В Лешкиной комнате от прежней обстановки не осталось и следа. Повсюду валялись выброшенные из шкафов вещи. С книжных полок сняли часть книг, отчего стеллаж напоминал человека с выбитыми зубами. Сумки и картонные коробки, перевязанные веревками, сложили в углу. Ковер и магнитофон исчезли. Стен стоял у окна и курил.

"Неужели ему позволяют курить дома?" – удивилась Лена.

Вообще вид у него был расхлестанный, рубаха с оторванными пуговицами связана узлом, а вместо майки на груди была какая-то странная полотняная повязка, охватывающая весь торс. Потом, уже много времени спустя, Лена узнала, что такие повязки иногда накладывают при переломе ребер.

– Этот Иван Кириллович – он кто?

– Гамаюнов? – Стен улыбнулся. – Он – гений.
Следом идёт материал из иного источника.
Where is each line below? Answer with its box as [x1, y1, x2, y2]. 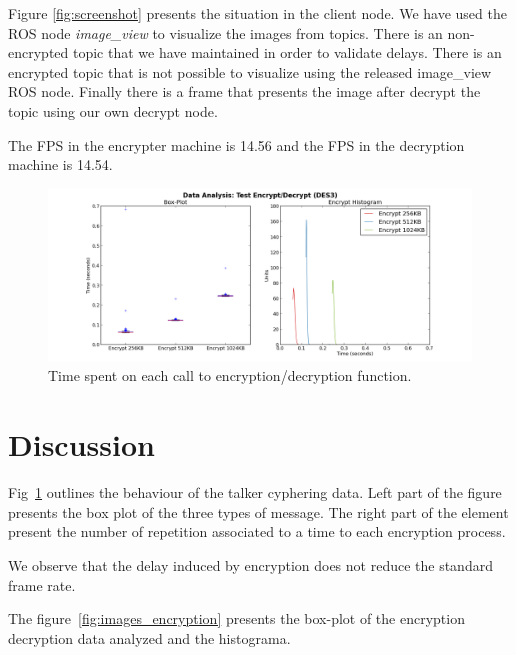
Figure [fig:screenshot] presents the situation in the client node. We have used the [8, 3, 507, 23]
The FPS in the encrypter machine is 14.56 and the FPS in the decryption [8, 134, 465, 155]
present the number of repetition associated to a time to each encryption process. [8, 521, 506, 542]
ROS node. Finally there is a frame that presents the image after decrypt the [8, 81, 481, 102]
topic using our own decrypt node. [8, 100, 218, 121]
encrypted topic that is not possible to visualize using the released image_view [8, 61, 492, 82]
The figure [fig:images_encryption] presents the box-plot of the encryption [8, 608, 465, 629]
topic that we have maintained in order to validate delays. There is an [72, 42, 502, 63]
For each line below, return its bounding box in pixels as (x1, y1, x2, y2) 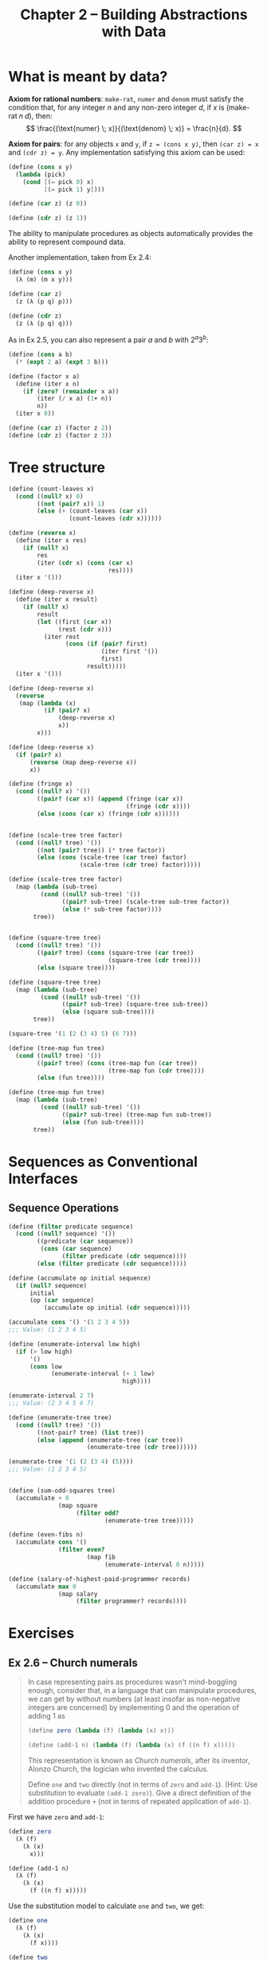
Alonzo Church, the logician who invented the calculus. (27, 1764, 209, 1774)
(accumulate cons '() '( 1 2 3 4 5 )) (8, 1318, 130, 1327)
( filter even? (58, 1546, 105, 1554)
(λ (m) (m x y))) (15, 276, 73, 284)
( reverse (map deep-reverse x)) (29, 758, 137, 766)
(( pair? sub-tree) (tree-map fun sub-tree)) (61, 1110, 213, 1119)
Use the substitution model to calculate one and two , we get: (8, 1901, 205, 1911)
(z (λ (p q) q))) (15, 319, 73, 327)

Ты о нем еще услышишь. Обещаю.

– Кирша сказал, что ты уезжаешь.

Алексей посмотрел на нее вопросительно, будто спрашивал: "Ну и что? Тебе-то какое дело?"

– Ты на меня злишься? – спросила Лена.

Он молча покачал головой.

– Но почему же тогда уезжаешь?

Любой другой огрызнулся бы зло: "Не из-за тебя же, дурехи". Но Лешка сказал:

– Отец считает, что так будет лучше. Иван Кириллович тоже.

Странно, что он ссылался на чье-то мнение вполне уважительно.

– А как же твоя мама? Она не против?

Он ответил не сразу. Глубоко затянулся, потом откинул голову назад и выпустил вверх струю дыма. Со странной усмешкой смотрел, как синее кольцо, извиваясь, растекается бесформенным облачком под потолком.

– Мы с нею поссорились.

– Что сделали? – не поняла Лена.

– Поссорились, – повторил Стен с неожиданной злостью. – Моя выходка испортила ей карьеру. Она же член партии, начальник лаборатории, а тут такое! Ей объявили выговор по партийной линии, ее лабораторию в институте ликвидировали. Она теперь без работы. Уехала к сестре, пытается устроиться. И занимается срочным обменом квартиры, – он говорил о матери "она", будто в одночасье самый близкий человек сделался ему абсолютно чужим.